Task:
Every line below must come back exactly as it stands, with the images omitted.

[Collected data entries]
+ + +
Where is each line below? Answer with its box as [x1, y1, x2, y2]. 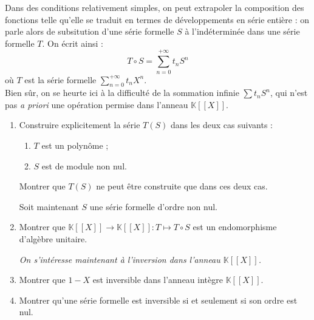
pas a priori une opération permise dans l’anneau [5, 98, 188, 111]
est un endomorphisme [193, 220, 277, 233]
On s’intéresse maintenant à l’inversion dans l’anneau [19, 253, 220, 265]
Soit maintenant [19, 200, 79, 213]
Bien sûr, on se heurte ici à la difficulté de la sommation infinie [5, 86, 239, 99]
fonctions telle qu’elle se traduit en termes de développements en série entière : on [5, 13, 309, 26]
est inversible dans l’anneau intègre [92, 273, 223, 286]
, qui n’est [270, 86, 308, 99]
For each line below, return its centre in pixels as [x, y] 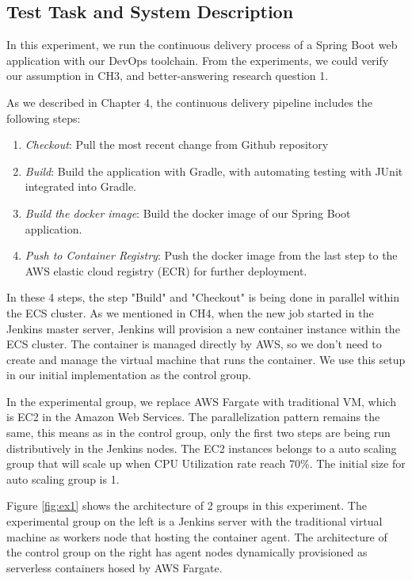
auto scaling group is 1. [63, 478]
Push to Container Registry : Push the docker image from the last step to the [211, 255]
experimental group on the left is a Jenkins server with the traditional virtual [195, 521]
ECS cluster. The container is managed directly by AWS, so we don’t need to [194, 344]
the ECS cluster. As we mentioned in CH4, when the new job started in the [190, 312]
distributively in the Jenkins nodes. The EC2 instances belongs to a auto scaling [202, 448]
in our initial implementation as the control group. [129, 375]
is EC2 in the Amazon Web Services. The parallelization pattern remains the [193, 417]
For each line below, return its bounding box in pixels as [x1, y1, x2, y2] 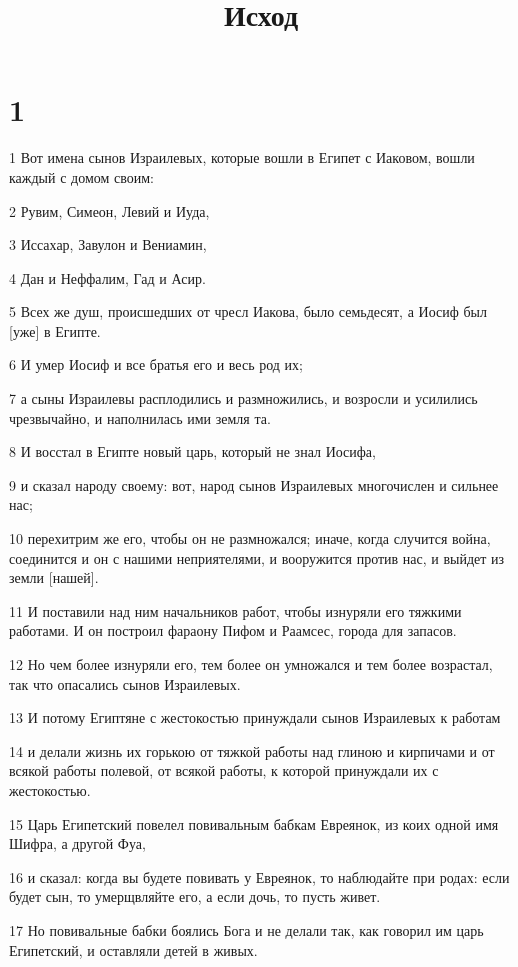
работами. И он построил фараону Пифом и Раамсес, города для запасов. [9, 620, 457, 641]
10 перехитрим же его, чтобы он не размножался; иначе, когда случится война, [9, 528, 491, 549]
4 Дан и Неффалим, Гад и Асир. [9, 267, 206, 288]
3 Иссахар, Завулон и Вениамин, [9, 234, 207, 255]
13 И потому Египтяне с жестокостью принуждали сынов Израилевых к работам [9, 707, 501, 728]
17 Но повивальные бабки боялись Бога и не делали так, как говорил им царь [9, 919, 484, 940]
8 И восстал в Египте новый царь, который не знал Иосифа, [9, 441, 376, 462]
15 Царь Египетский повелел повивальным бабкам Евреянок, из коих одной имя [9, 813, 499, 834]
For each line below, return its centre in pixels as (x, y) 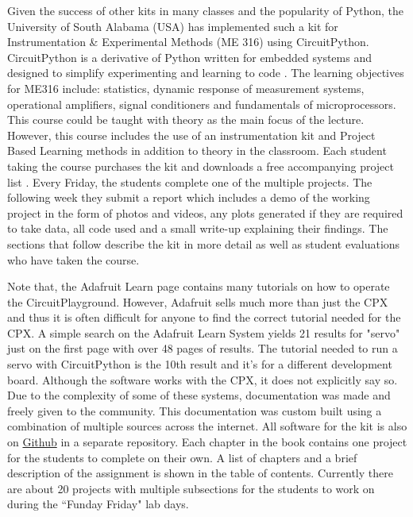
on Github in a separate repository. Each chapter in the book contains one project (207, 442)
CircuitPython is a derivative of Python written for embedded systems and (189, 57)
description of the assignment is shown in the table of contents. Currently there (200, 473)
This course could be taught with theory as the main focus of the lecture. (186, 120)
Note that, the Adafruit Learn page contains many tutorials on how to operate (199, 286)
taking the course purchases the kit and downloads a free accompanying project (201, 166)
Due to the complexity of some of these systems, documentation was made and (199, 395)
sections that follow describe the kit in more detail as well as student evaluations (204, 243)
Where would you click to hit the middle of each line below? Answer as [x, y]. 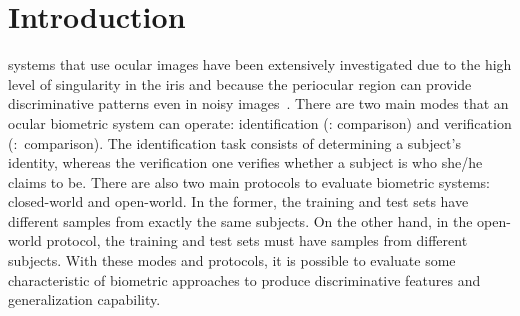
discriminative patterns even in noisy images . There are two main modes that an [258, 103]
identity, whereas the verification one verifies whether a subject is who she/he [245, 162]
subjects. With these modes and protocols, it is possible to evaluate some [232, 260]
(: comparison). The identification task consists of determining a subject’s [234, 142]
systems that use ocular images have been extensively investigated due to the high [260, 64]
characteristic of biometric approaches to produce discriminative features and [244, 279]
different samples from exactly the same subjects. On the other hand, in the [240, 220]
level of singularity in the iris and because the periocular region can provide [240, 83]
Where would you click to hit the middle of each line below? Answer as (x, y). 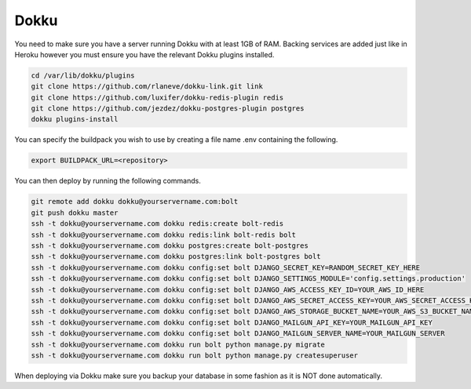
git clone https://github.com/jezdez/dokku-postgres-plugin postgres (168, 109)
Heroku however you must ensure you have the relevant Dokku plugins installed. (144, 54)
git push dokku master (75, 213)
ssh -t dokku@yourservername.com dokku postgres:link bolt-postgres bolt (176, 256)
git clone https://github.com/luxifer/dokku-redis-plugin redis (157, 97)
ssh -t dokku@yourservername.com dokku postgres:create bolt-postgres (170, 245)
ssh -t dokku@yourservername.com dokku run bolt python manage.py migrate (178, 344)
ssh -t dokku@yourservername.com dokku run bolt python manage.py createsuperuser (195, 355)
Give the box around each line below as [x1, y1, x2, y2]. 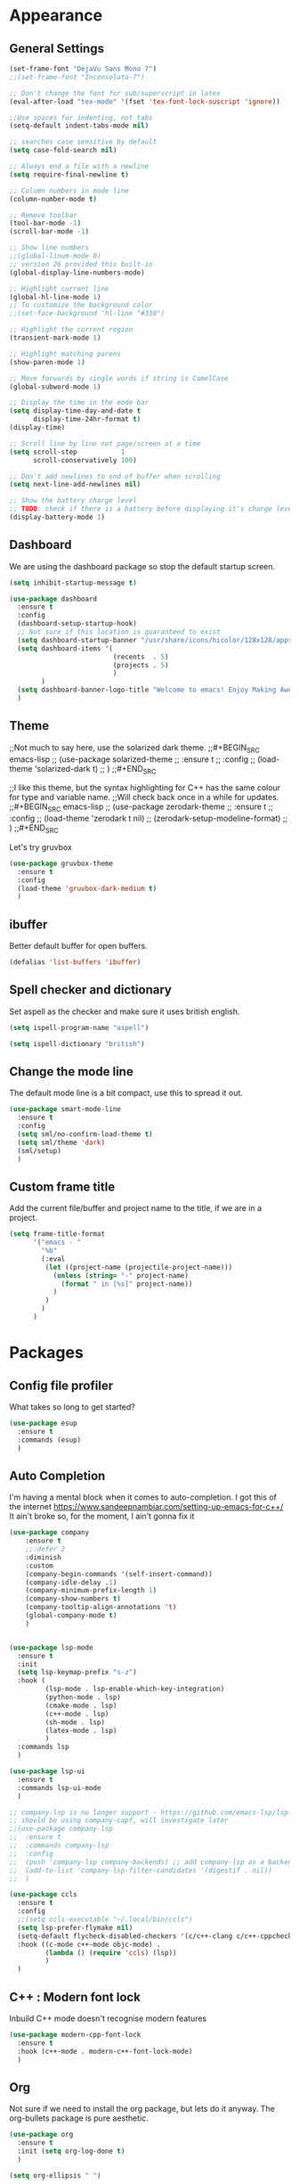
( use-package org [9, 2131, 74, 2139]
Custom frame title [9, 1179, 116, 1194]
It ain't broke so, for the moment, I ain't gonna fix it [9, 1511, 195, 1522]
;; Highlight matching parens [9, 349, 122, 358]
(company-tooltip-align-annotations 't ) [25, 1603, 177, 1612]
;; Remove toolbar [9, 210, 77, 219]
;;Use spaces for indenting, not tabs [9, 113, 153, 122]
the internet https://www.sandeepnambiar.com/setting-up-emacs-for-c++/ [9, 1501, 284, 1512]
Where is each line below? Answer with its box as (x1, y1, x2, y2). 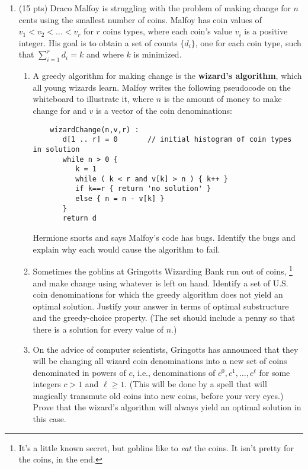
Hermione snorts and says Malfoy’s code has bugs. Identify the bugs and (33, 231, 296, 244)
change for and (33, 104, 86, 116)
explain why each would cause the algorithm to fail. (33, 243, 220, 255)
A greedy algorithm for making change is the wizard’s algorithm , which (33, 69, 302, 82)
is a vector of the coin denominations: (95, 104, 233, 116)
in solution (33, 145, 80, 154)
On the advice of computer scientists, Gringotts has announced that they (33, 343, 299, 355)
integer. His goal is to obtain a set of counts (18, 36, 178, 49)
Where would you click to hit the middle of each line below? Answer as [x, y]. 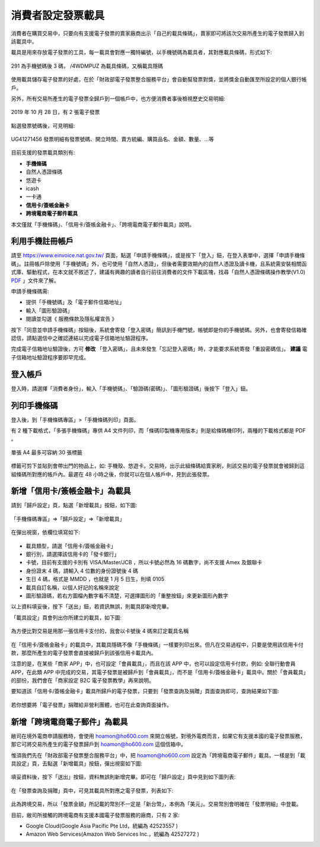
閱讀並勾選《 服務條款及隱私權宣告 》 [71, 319]
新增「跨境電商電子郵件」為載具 [69, 722]
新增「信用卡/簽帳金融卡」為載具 [71, 491]
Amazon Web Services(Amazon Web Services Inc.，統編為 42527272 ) [113, 834]
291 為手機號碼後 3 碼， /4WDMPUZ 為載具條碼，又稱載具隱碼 [87, 66]
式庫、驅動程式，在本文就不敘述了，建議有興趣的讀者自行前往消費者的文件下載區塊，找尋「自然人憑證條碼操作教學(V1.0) [158, 272]
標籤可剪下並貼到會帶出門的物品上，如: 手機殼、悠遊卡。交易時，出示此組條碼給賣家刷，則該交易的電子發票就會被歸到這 [158, 466]
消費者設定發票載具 [58, 15]
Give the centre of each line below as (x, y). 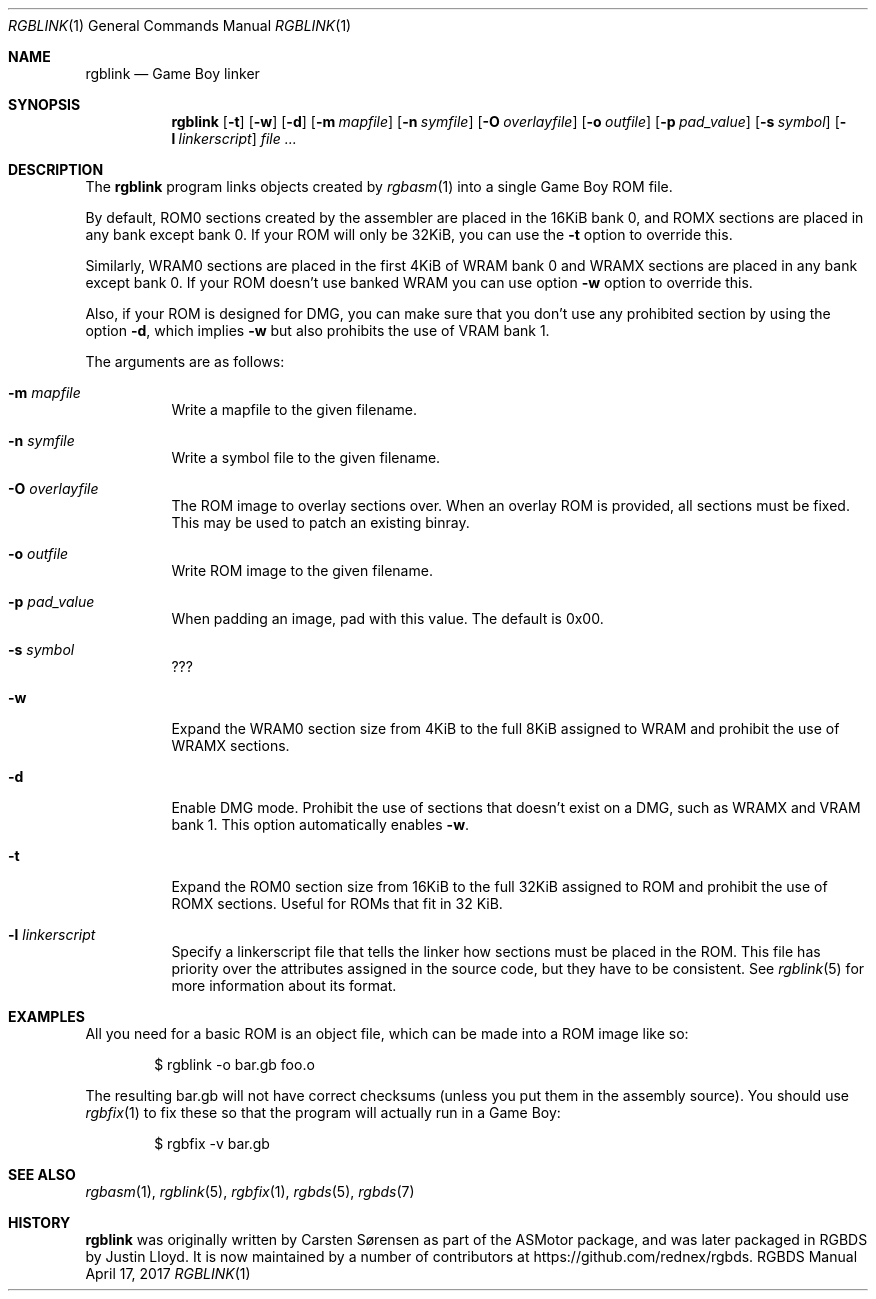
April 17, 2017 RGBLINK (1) (168, 1273)
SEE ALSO (42, 1174)
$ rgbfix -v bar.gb (212, 1143)
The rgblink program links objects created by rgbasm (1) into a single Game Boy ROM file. (379, 186)
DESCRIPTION (56, 169)
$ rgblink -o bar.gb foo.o (234, 1064)
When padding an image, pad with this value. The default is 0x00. (387, 618)
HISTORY (39, 1222)
+ + +
Exercise response:
Where is each line below? Answer with its box as [x1, y1, x2, y2]. 
pas a priori une opération permise dans l’anneau [5, 98, 188, 111]
est un endomorphisme [193, 220, 277, 233]
On s’intéresse maintenant à l’inversion dans l’anneau [19, 253, 220, 265]
Soit maintenant [19, 200, 79, 213]
Bien sûr, on se heurte ici à la difficulté de la sommation infinie [5, 86, 239, 99]
fonctions telle qu’elle se traduit en termes de développements en série entière : on [5, 13, 309, 26]
est inversible dans l’anneau intègre [92, 273, 223, 286]
, qui n’est [270, 86, 308, 99]
For each line below, return its centre in pixels as [x, y] 
auto scaling group is 1. [63, 478]
Push to Container Registry : Push the docker image from the last step to the [211, 255]
experimental group on the left is a Jenkins server with the traditional virtual [195, 521]
ECS cluster. The container is managed directly by AWS, so we don’t need to [194, 344]
the ECS cluster. As we mentioned in CH4, when the new job started in the [190, 312]
distributively in the Jenkins nodes. The EC2 instances belongs to a auto scaling [202, 448]
in our initial implementation as the control group. [129, 375]
is EC2 in the Amazon Web Services. The parallelization pattern remains the [193, 417]
For each line below, return its bounding box in pixels as [x1, y1, x2, y2] 
работами. И он построил фараону Пифом и Раамсес, города для запасов. [9, 620, 457, 641]
10 перехитрим же его, чтобы он не размножался; иначе, когда случится война, [9, 528, 491, 549]
4 Дан и Неффалим, Гад и Асир. [9, 267, 206, 288]
3 Иссахар, Завулон и Вениамин, [9, 234, 207, 255]
13 И потому Египтяне с жестокостью принуждали сынов Израилевых к работам [9, 707, 501, 728]
17 Но повивальные бабки боялись Бога и не делали так, как говорил им царь [9, 919, 484, 940]
8 И восстал в Египте новый царь, который не знал Иосифа, [9, 441, 376, 462]
15 Царь Египетский повелел повивальным бабкам Евреянок, из коих одной имя [9, 813, 499, 834]
For each line below, return its centre in pixels as (x, y) 
on Github in a separate repository. Each chapter in the book contains one project (207, 442)
CircuitPython is a derivative of Python written for embedded systems and (189, 57)
description of the assignment is shown in the table of contents. Currently there (200, 473)
This course could be taught with theory as the main focus of the lecture. (186, 120)
Note that, the Adafruit Learn page contains many tutorials on how to operate (199, 286)
taking the course purchases the kit and downloads a free accompanying project (201, 166)
Due to the complexity of some of these systems, documentation was made and (199, 395)
sections that follow describe the kit in more detail as well as student evaluations (204, 243)
Where would you click to hit the middle of each line below? Answer as [x, y]. 
discriminative patterns even in noisy images . There are two main modes that an [258, 103]
identity, whereas the verification one verifies whether a subject is who she/he [245, 162]
subjects. With these modes and protocols, it is possible to evaluate some [232, 260]
(: comparison). The identification task consists of determining a subject’s [234, 142]
systems that use ocular images have been extensively investigated due to the high [260, 64]
characteristic of biometric approaches to produce discriminative features and [244, 279]
different samples from exactly the same subjects. On the other hand, in the [240, 220]
level of singularity in the iris and because the periocular region can provide [240, 83]
Where would you click to hit the middle of each line below? Answer as (x, y). 
git clone https://github.com/jezdez/dokku-postgres-plugin postgres (168, 109)
Heroku however you must ensure you have the relevant Dokku plugins installed. (144, 54)
git push dokku master (75, 213)
ssh -t dokku@yourservername.com dokku postgres:link bolt-postgres bolt (176, 256)
git clone https://github.com/luxifer/dokku-redis-plugin redis (157, 97)
ssh -t dokku@yourservername.com dokku postgres:create bolt-postgres (170, 245)
ssh -t dokku@yourservername.com dokku run bolt python manage.py migrate (178, 344)
ssh -t dokku@yourservername.com dokku run bolt python manage.py createsuperuser (195, 355)
Give the box around each line below as [x1, y1, x2, y2]. 
( use-package org [9, 2131, 74, 2139]
Custom frame title [9, 1179, 116, 1194]
It ain't broke so, for the moment, I ain't gonna fix it [9, 1511, 195, 1522]
;; Highlight matching parens [9, 349, 122, 358]
(company-tooltip-align-annotations 't ) [25, 1603, 177, 1612]
;; Remove toolbar [9, 210, 77, 219]
;;Use spaces for indenting, not tabs [9, 113, 153, 122]
the internet https://www.sandeepnambiar.com/setting-up-emacs-for-c++/ [9, 1501, 284, 1512]
Where is each line below? Answer with its box as (x1, y1, x2, y2). 
Hermione snorts and says Malfoy’s code has bugs. Identify the bugs and (33, 231, 296, 244)
change for and (33, 104, 86, 116)
explain why each would cause the algorithm to fail. (33, 243, 220, 255)
A greedy algorithm for making change is the wizard’s algorithm , which (33, 69, 302, 82)
is a vector of the coin denominations: (95, 104, 233, 116)
in solution (33, 145, 80, 154)
On the advice of computer scientists, Gringotts has announced that they (33, 343, 299, 355)
integer. His goal is to obtain a set of counts (18, 36, 178, 49)
Where would you click to hit the middle of each line below? Answer as [x, y]. 
閱讀並勾選《 服務條款及隱私權宣告 》 [71, 319]
新增「跨境電商電子郵件」為載具 [69, 722]
新增「信用卡/簽帳金融卡」為載具 [71, 491]
Amazon Web Services(Amazon Web Services Inc.，統編為 42527272 ) [113, 834]
291 為手機號碼後 3 碼， /4WDMPUZ 為載具條碼，又稱載具隱碼 [87, 66]
式庫、驅動程式，在本文就不敘述了，建議有興趣的讀者自行前往消費者的文件下載區塊，找尋「自然人憑證條碼操作教學(V1.0) [158, 272]
標籤可剪下並貼到會帶出門的物品上，如: 手機殼、悠遊卡。交易時，出示此組條碼給賣家刷，則該交易的電子發票就會被歸到這 [158, 466]
消費者設定發票載具 [58, 15]
Give the centre of each line below as (x, y). 
April 17, 2017 RGBLINK (1) (168, 1273)
SEE ALSO (42, 1174)
$ rgbfix -v bar.gb (212, 1143)
The rgblink program links objects created by rgbasm (1) into a single Game Boy ROM file. (379, 186)
DESCRIPTION (56, 169)
$ rgblink -o bar.gb foo.o (234, 1064)
When padding an image, pad with this value. The default is 0x00. (387, 618)
HISTORY (39, 1222)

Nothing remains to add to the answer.